Суворов - стр. 55
Пришедшая к власти в результате дворцового переворота Екатерина чувствовала себя неуверенно. В среде гвардейских офицеров, обделенных счастливым жребием, происходило брожение. Столь легко удавшееся свержение императора, возвышение вчера еще безвестных Орловых кружило молодые головы. Потянулась цепь мелких заговоров, вплоть до знаменитой попытки поручика Мировича возвести на престол «императора под запретом» Иоанна Антоновича. Рядом с Екатериною мы видим «праведного судью» (выражение царицы), одного из руководителей Тайной канцелярии – сенатора Суворова, охраняющего ее от заговорщиков.
Очевидно, все поручения он исполнял с радением и такой суровостью, которая даже пугала молодую императрицу. Недаром она писала: «Суворов очень мне предан и в высокой степени неподкупен: без труда понимает, когда возникает какое-либо важное дело в Тайной канцелярии; я бы желала довериться только ему, но должно держать в узде его суровость, чтобы она не перешла границ, которые я себе предписала».
Екатерина торопится совершить то, чего не успел ее уже покойный супруг, – торжественно короноваться в Москве. В отличие от Петра III, презиравшего русские традиции и обычаи, она прекрасно понимала чрезвычайную важность этого шага. Но на кого оставить Петербург? Из двадцати пяти сенаторов в Москву на коронацию должны были отправиться двадцать (в их числе и Суворов-старший). Гвардия тоже следовала в Первопрестольную, а содержание городских караулов в Петербурге возлагалось на Астраханский полк.
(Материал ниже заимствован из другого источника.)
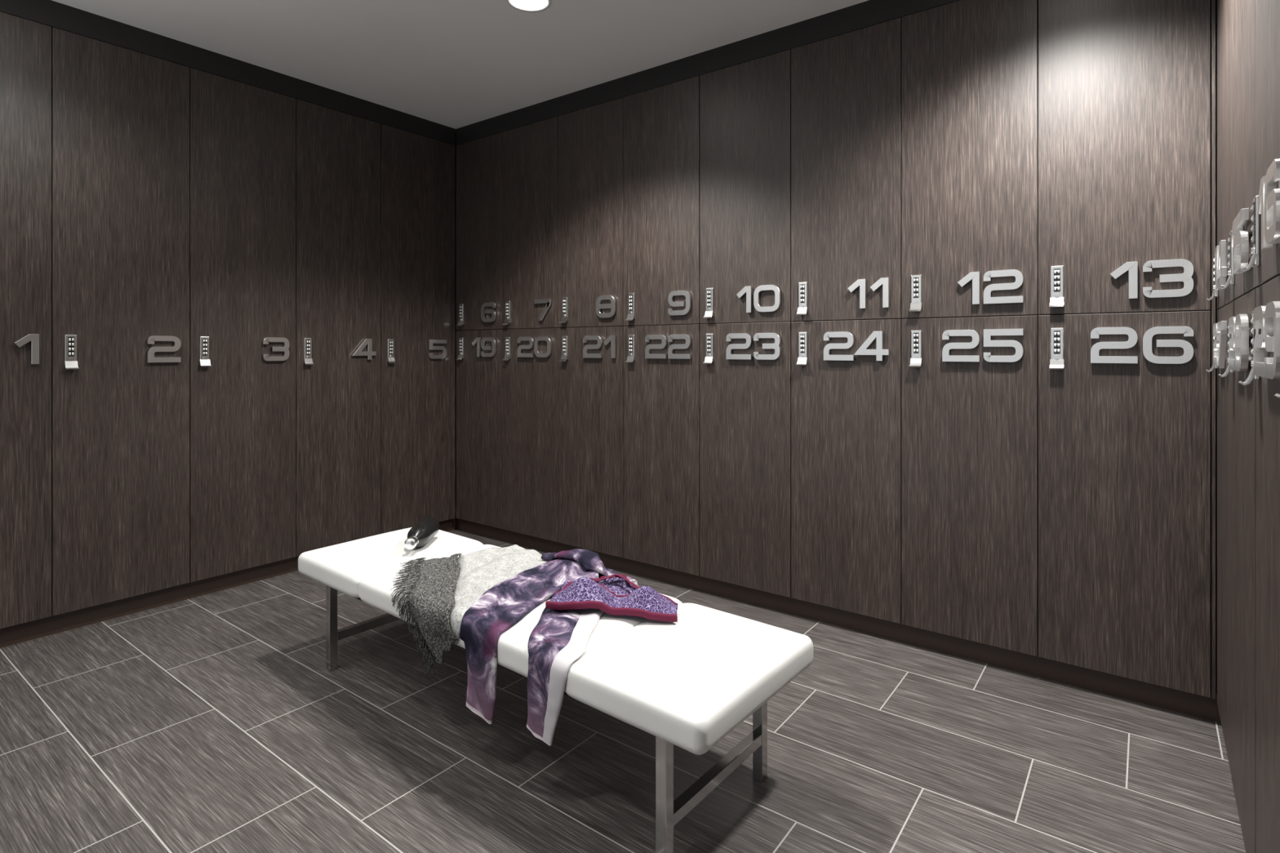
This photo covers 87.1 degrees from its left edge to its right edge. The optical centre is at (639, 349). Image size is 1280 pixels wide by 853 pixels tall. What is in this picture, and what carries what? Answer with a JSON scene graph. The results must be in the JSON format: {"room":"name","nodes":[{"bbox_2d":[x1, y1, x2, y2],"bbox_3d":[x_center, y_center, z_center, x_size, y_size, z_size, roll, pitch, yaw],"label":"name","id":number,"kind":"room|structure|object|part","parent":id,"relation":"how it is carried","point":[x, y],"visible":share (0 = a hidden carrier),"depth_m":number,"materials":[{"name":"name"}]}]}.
{"room":"changing room","nodes":[
{"label":"changing room","id":0,"kind":"room"},
{"bbox_2d":[455,153,456,511],"bbox_3d":[-2.835,-0.125,3.116,0.100,2.650,4.960,0,0,37],"label":"wall","id":1,"kind":"structure","parent":0,"point":[455,153],"depth_m":4.99,"materials":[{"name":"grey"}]},
{"bbox_2d":[52,0,868,153],"bbox_3d":[-0.868,-1.500,1.720,5.203,0.100,5.100,0,0,37],"label":"ceiling","id":2,"kind":"structure","parent":0,"point":[454,64],"depth_m":3.13,"materials":[{"name":"paint"}]},
{"bbox_2d":[506,0,551,12],"bbox_3d":[-0.462,-1.448,2.791,0.190,0.005,0.190,0,0,37],"label":"recessed light","id":3,"kind":"object","parent":2,"relation":"in","point":[530,6],"visible":1,"depth_m":2.83,"materials":[{"name":"white"}]},
{"bbox_2d":[0,511,1245,852],"bbox_3d":[-0.868,1.250,1.720,5.203,0.100,5.100,0,0,37],"label":"floor","id":4,"kind":"structure","parent":0,"point":[218,722],"depth_m":1.99,"materials":[{"name":"tile"}]},
{"bbox_2d":[0,0,457,648],"bbox_3d":[-2.276,-0.125,3.352,0.469,2.650,3.088,0,0,37],"label":"lockers","id":5,"kind":"object","parent":4,"relation":"on","point":[228,284],"visible":0.98,"depth_m":3.22,"materials":[{"name":"black wood"}]},
{"bbox_3d":[-2.598,-0.116,2.600,0.019,2.448,0.497,0,0,37],"label":"door","id":6,"kind":"part","parent":5,"relation":"part of","materials":[{"name":"brown wood"}]},
{"bbox_3d":[-2.296,-0.116,3.001,0.020,2.448,0.501,0,0,37],"label":"door","id":7,"kind":"part","parent":5,"relation":"part of","materials":[{"name":"brown wood"}]},
{"bbox_3d":[-1.994,-0.116,3.401,0.020,2.448,0.496,0,0,37],"label":"door","id":8,"kind":"part","parent":5,"relation":"part of","materials":[{"name":"brown wood"}]},
{"bbox_3d":[-1.694,-0.116,3.800,0.019,2.448,0.496,0,0,37],"label":"door","id":9,"kind":"part","parent":5,"relation":"part of","materials":[{"name":"brown wood"}]},
{"bbox_3d":[-1.393,-0.116,4.198,0.021,2.448,0.496,0,0,37],"label":"door","id":10,"kind":"part","parent":5,"relation":"part of","materials":[{"name":"brown wood"}]},
{"bbox_2d":[297,527,813,852],"bbox_3d":[-0.428,0.996,2.252,1.905,0.409,0.570,0,0,39],"label":"upholstered bench","id":11,"kind":"object","parent":4,"relation":"on","point":[687,683],"visible":0.56,"depth_m":1.76,"materials":[{"name":"white leather"}]},
{"bbox_2d":[404,516,439,550],"bbox_3d":[-0.884,0.746,2.706,0.087,0.087,0.274,0,0,-1],"label":"water bottle","id":12,"kind":"object","parent":11,"relation":"on","point":[424,531],"visible":1,"depth_m":2.66,"materials":[{"name":"black plastic"}]},
{"bbox_2d":[390,544,603,682],"bbox_3d":[-0.557,0.872,2.323,0.706,0.258,0.581,0,0,37],"label":"towel","id":13,"kind":"object","parent":11,"relation":"on","point":[443,589],"visible":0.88,"depth_m":2.20,"materials":[{"name":"white fabric"}]},
{"bbox_3d":[-0.513,0.803,2.298,0.606,0.119,0.571,0,0,37],"label":"light panel","id":14,"kind":"part","parent":13,"relation":"part of","materials":[{"name":"white fabric"}]},
{"bbox_2d":[459,548,639,746],"bbox_3d":[-0.269,0.869,2.089,0.442,0.342,0.731,0,0,18],"label":"leggings","id":15,"kind":"object","parent":11,"relation":"on","point":[559,638],"visible":0.81,"depth_m":1.90,"materials":[{"name":"purple fabric"}]},
{"bbox_3d":[-0.340,0.880,2.147,0.269,0.320,0.561,0,0,37],"label":"leg","id":16,"kind":"part","parent":15,"relation":"part of","materials":[{"name":"purple fabric"}]},
{"bbox_3d":[-0.194,0.886,1.985,0.222,0.249,0.583,0,0,16],"label":"leg","id":17,"kind":"part","parent":15,"relation":"part of","materials":[{"name":"purple fabric"}]},
{"bbox_2d":[297,527,813,755],"bbox_3d":[-0.428,0.836,2.252,1.905,0.090,0.570,0,0,39],"label":"cushion","id":18,"kind":"object","parent":11,"relation":"on","point":[687,683],"depth_m":1.77,"materials":[{"name":"white leather"}]},
{"bbox_2d":[545,573,678,622],"bbox_3d":[-0.073,0.740,2.061,0.387,0.092,0.227,0,0,6],"label":"sports bra","id":19,"kind":"object","parent":11,"relation":"on","point":[617,596],"visible":1,"depth_m":2.00,"materials":[{"name":"purple fabric"}]},
{"bbox_3d":[-0.098,0.760,2.114,0.301,0.048,0.127,0,0,6],"label":"panel","id":20,"kind":"part","parent":19,"relation":"part of","materials":[{"name":"purple fabric"}]},
{"bbox_2d":[456,0,1221,723],"bbox_3d":[0.430,-0.125,3.440,3.901,2.650,0.469,0,0,37],"label":"lockers","id":21,"kind":"object","parent":4,"relation":"on","point":[891,319],"visible":1,"depth_m":2.76,"materials":[{"name":"black wood"}]},
{"bbox_3d":[-1.025,-0.733,4.293,0.442,1.214,0.020,0,0,37],"label":"door","id":22,"kind":"part","parent":21,"relation":"part of","materials":[{"name":"brown wood"}]},
{"bbox_3d":[-1.025,0.493,4.293,0.442,1.231,0.021,0,0,37],"label":"door","id":23,"kind":"part","parent":21,"relation":"part of","materials":[{"name":"brown wood"}]},
{"bbox_3d":[-0.657,-0.733,4.015,0.474,1.214,0.021,0,0,37],"label":"door","id":24,"kind":"part","parent":21,"relation":"part of","materials":[{"name":"brown wood"}]},
{"bbox_3d":[-0.656,0.493,4.015,0.474,1.231,0.020,0,0,37],"label":"door","id":25,"kind":"part","parent":21,"relation":"part of","materials":[{"name":"brown wood"}]},
{"bbox_3d":[-0.275,-0.733,3.728,0.474,1.214,0.020,0,0,37],"label":"door","id":26,"kind":"part","parent":21,"relation":"part of","materials":[{"name":"brown wood"}]},
{"bbox_3d":[-0.276,0.493,3.727,0.474,1.231,0.021,0,0,37],"label":"door","id":27,"kind":"part","parent":21,"relation":"part of","materials":[{"name":"brown wood"}]},
{"bbox_3d":[0.106,0.493,3.440,0.474,1.231,0.021,0,0,37],"label":"door","id":28,"kind":"part","parent":21,"relation":"part of","materials":[{"name":"brown wood"}]},
{"bbox_3d":[0.106,-0.733,3.440,0.474,1.214,0.021,0,0,37],"label":"door","id":29,"kind":"part","parent":21,"relation":"part of","materials":[{"name":"brown wood"}]},
{"bbox_3d":[0.487,0.493,3.152,0.474,1.231,0.020,0,0,37],"label":"door","id":30,"kind":"part","parent":21,"relation":"part of","materials":[{"name":"brown wood"}]},
{"bbox_3d":[0.487,-0.733,3.153,0.474,1.214,0.020,0,0,37],"label":"door","id":31,"kind":"part","parent":21,"relation":"part of","materials":[{"name":"brown wood"}]},
{"bbox_3d":[0.868,0.493,2.865,0.474,1.231,0.020,0,0,37],"label":"door","id":32,"kind":"part","parent":21,"relation":"part of","materials":[{"name":"brown wood"}]},
{"bbox_3d":[0.868,-0.733,2.865,0.474,1.214,0.020,0,0,37],"label":"door","id":33,"kind":"part","parent":21,"relation":"part of","materials":[{"name":"brown wood"}]},
{"bbox_3d":[1.249,0.493,2.577,0.474,1.231,0.021,0,0,37],"label":"door","id":34,"kind":"part","parent":21,"relation":"part of","materials":[{"name":"brown wood"}]},
{"bbox_3d":[1.249,-0.733,2.577,0.474,1.214,0.021,0,0,37],"label":"door","id":35,"kind":"part","parent":21,"relation":"part of","materials":[{"name":"brown wood"}]},
{"bbox_3d":[1.630,0.493,2.290,0.474,1.231,0.020,0,0,37],"label":"door","id":36,"kind":"part","parent":21,"relation":"part of","materials":[{"name":"brown wood"}]},
{"bbox_3d":[1.630,-0.733,2.290,0.474,1.214,0.020,0,0,37],"label":"door","id":37,"kind":"part","parent":21,"relation":"part of","materials":[{"name":"brown wood"}]},
{"bbox_2d":[1205,0,1279,852],"bbox_3d":[1.277,-0.125,1.065,0.469,2.650,2.459,0,0,37],"label":"lockers","id":38,"kind":"object","parent":4,"relation":"on","point":[1246,259],"visible":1,"depth_m":1.41,"materials":[{"name":"black wood"}]},
{"bbox_3d":[1.677,0.493,1.918,0.020,1.231,0.474,0,0,37],"label":"door","id":39,"kind":"part","parent":38,"relation":"part of","materials":[{"name":"brown wood"}]},
{"bbox_3d":[1.677,-0.733,1.918,0.019,1.214,0.474,0,0,37],"label":"door","id":40,"kind":"part","parent":38,"relation":"part of","materials":[{"name":"brown wood"}]},
{"bbox_3d":[1.389,0.493,1.538,0.020,1.231,0.474,0,0,37],"label":"door","id":41,"kind":"part","parent":38,"relation":"part of","materials":[{"name":"brown wood"}]},
{"bbox_3d":[1.389,-0.733,1.538,0.020,1.214,0.474,0,0,37],"label":"door","id":42,"kind":"part","parent":38,"relation":"part of","materials":[{"name":"brown wood"}]},
{"bbox_3d":[1.102,0.493,1.156,0.020,1.231,0.474,0,0,37],"label":"door","id":43,"kind":"part","parent":38,"relation":"part of","materials":[{"name":"brown wood"}]},
{"bbox_3d":[1.101,-0.733,1.157,0.021,1.214,0.474,0,0,37],"label":"door","id":44,"kind":"part","parent":38,"relation":"part of","materials":[{"name":"brown wood"}]},
{"bbox_2d":[1215,0,1217,675],"bbox_3d":[0.614,-0.125,3.683,5.003,2.650,0.100,0,0,37],"label":"wall","id":45,"kind":"structure","parent":0,"point":[1215,0],"depth_m":2.48,"materials":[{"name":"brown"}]}
]}
Надо ли говорить, сколь важно для новой царицы было иметь командиром этого полка человека доверенного. Выбор пал на А. В. Суворова. В августе 1762 года генерал-поручик Панин послал его с депешами в Петербург.
Суворов спешил в столицу с чувством радостной надежды. Его не могли оставить равнодушным слова манифеста Екатерины от 7 июля, где Петр III обвинялся в разрушении всего того, «что Великий в свете Монарх и Отец своего Отечества, блаженныя и вечно незабвенный памяти Государь Император Петр Великий, Наш вселюбезный Дед, в России установил, и к чему он достиг неусыпным трудом тридцатилетнего Своего царствования…». По всему чувствовалось, что прусским порядкам в России приходит конец. Это ощущалось даже в мелочах. Еще в Кенигсберге, у Панина, Суворов прочитал в «Санкт-Петербургских ведомостях» указание полицеймейстерской канцелярии, разрешающее впускать в столичные сады «всякого звания людей обоего пола во всякой чистоте и опрятности, а в лаптях и прусском платье пропускаемы не будут…».
Его охватило волнение, когда, подъехав к Петербургу, он увидел по-августовски темную зелень городских садов, золотые спицы высоких башен и колоколен, а затем верхний этаж нового дворца Зимнего, который только что был отделан.